-- DATA SHOWN follows --

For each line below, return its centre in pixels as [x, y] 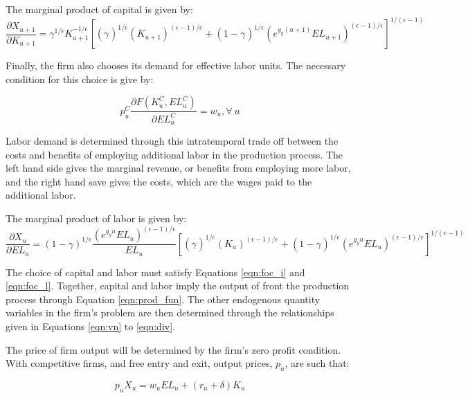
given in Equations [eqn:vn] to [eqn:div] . [90, 326]
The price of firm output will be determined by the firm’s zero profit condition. [173, 349]
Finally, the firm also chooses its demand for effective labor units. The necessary [176, 65]
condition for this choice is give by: [80, 79]
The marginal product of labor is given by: [96, 218]
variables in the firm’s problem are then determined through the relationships [170, 313]
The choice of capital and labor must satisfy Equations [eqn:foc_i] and [155, 272]
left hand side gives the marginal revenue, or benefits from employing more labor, [178, 168]

-- DATA SHOWN concluded --

> [WORK ORDER] Copy all lines from the data that hold the word "condition".

> [SOLUTION TO THE PROBLEM]
The price of firm output will be determined by the firm’s zero profit condition. [173, 349]
condition for this choice is give by: [80, 79]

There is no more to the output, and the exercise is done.